DHARPA-Project / kiara-website

Creative Commons Zero v1.0 Universal
0 stars 2 forks source link

How do I import a bundle of files into Kiara via the python API? #13

Open caro401 opened 7 months ago

caro401 commented 7 months ago

marked as low-priority, since I don't think we have a pressing usecase for this right now, but capturing discussion from #11 , quoting @makkus

What is a file bundle

A data type that contains one or several files, each identified by an internal (relative) sub-path within the bundle. The contained files are usually related in some way that is relevant to the computations that will be done on them (for example multiple text files belonging to the same corpus)

when would you use that rather than just importing lots of files individually

whenever you have files that have that shared context, and would be fed into a downstream operation at the same time. Otherwise the downstream operation would need to have an input field for every individual file, which would be inefficient and only possible if you know exactly how many (sub-) files you will be dealing with.

Is there anything you can do with a file bundle you can't do with a file or vice versa?

Technically not I guess, but the question really is what operation would make sense for a single file that also makes sense for a file bundle. The only thing I can think of is doing the same operation on every sub-file of a bundle, which would be very inefficient and painful to have to do manually, so it'd be nice to have a module that can take a file-bundle and does that operation for all included files. But we haven't had a use-case like that so far, if I remember right.

For kiaras purposes, a file and a file_bundle are 2 different data types, and a module that takes one as input can't be used with the other. You'd have to use a 'pick.file' operation on a file bundle first, for example, if you have a single file input in an operation you want to use. Or you'd have to 'augment' a single file with an internal relative-path (which basically means adding information to data) if you wanted to convert a single file to a file_bundle (but that's not something we had to do so far I think).

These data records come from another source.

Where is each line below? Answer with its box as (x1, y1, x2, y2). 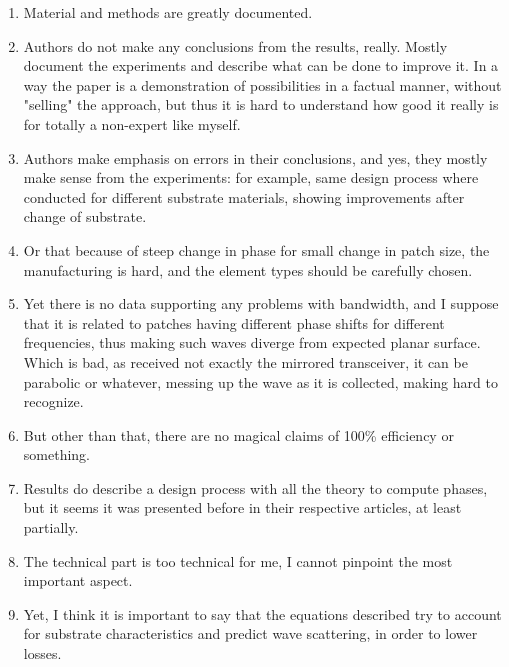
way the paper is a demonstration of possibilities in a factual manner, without (23, 74, 502, 95)
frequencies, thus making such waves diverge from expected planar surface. (23, 332, 481, 353)
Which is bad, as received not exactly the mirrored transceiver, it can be (23, 351, 468, 372)
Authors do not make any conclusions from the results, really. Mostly (23, 35, 448, 56)
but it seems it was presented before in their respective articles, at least (23, 497, 462, 518)
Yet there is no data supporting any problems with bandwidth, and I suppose (23, 293, 499, 314)
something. (23, 444, 90, 465)
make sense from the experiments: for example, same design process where (23, 167, 479, 188)

makkus commented 7 months ago
from kiara.api import KiaraAPI
from kiara.models.filesystem import KiaraFile, KiaraFileBundle

api = KiaraAPI.instance()

inputs = {
    "path": "/home/markus/projects/kiara/kiara/src/"
}
results = api.run_job("import.local.file_bundle", inputs=inputs)
bundle = results["file_bundle"]

bundle_data: KiaraFileBundle = bundle.data
print(bundle_data.included_files.keys())

inputs = {
    "file_bundle": bundle,
    "path": "kiara/version.txt"
}
results = api.run_job("file_bundle.pick.file", inputs=inputs)
file = results["file"]

data: KiaraFile = file.data
print(data.read_text())

Rewrite according to whatever example code standards you choose. I included some extra type hints in case you want to explain how to acess the actual data in Python, and the modules they live in. Just remove those lines/hints if appropriate.

makkus commented 7 months ago

Discuss when you should use file bundle instead of multiple files, what the tradeoffs are. Eg why the network analysis examples have nodes and edges CSVs but usually import them separately (is this wrong???)

It really is usually fairly obvious when you design a module which one you need, I haven't had to think about it really. In some cases it would maybe be beneficial to offer both input types, but that would mean module proliferation. So not sure. It just seems to make sense to import nodes and edges seperately, but maybe my design is wrong here, happy to change that module if necessary.

caro401 commented 7 months ago

https://github.com/DHARPA-Project/kiara-website/pull/11#issuecomment-1814447518 - so can you not import a zip file via import.local.file? Do you have to use file bundle? Is the same true for other archive formats (tar etc)?